**Required work:**
Please return the records below exactly as they stand, with the pictures removed.

Extracted data entries:
☆ ☆ ☆ ☆ ☆

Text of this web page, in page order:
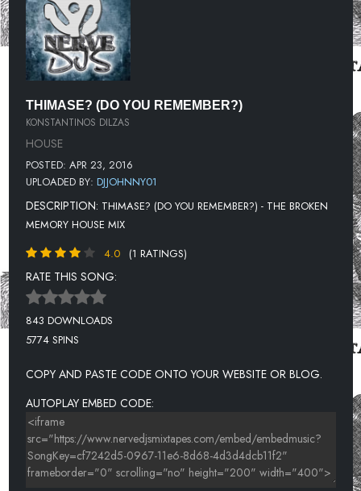
THIMASE? (DO YOU REMEMBER?)
KONSTANTINOS DILZAS
HOUSE
POSTED: APR 23, 2016
UPLOADED BY: DJJOHNNY01
DESCRIPTION: THIMASE? (DO YOU REMEMBER?) - THE BROKEN
MEMORY HOUSE MIX
4.0
(1 RATINGS)
RATE THIS SONG:
843 DOWNLOADS
5774 SPINS
COPY AND PASTE CODE ONTO YOUR WEBSITE OR BLOG.
AUTOPLAY EMBED CODE:
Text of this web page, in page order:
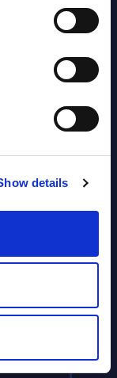
details
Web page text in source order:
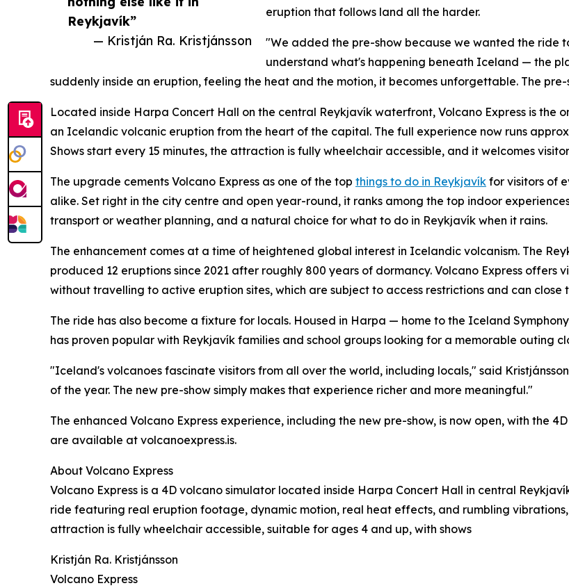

☆ ☆ ☆ ☆ ☆

**Final answer:**
Text of this web page, in page order:
THIMASE? (DO YOU REMEMBER?)
KONSTANTINOS DILZAS
HOUSE
POSTED: APR 23, 2016
UPLOADED BY: DJJOHNNY01
DESCRIPTION: THIMASE? (DO YOU REMEMBER?) - THE BROKEN
MEMORY HOUSE MIX
4.0
(1 RATINGS)
RATE THIS SONG:
843 DOWNLOADS
5774 SPINS
COPY AND PASTE CODE ONTO YOUR WEBSITE OR BLOG.
AUTOPLAY EMBED CODE:
Text of this web page, in page order:
details
Web page text in source order:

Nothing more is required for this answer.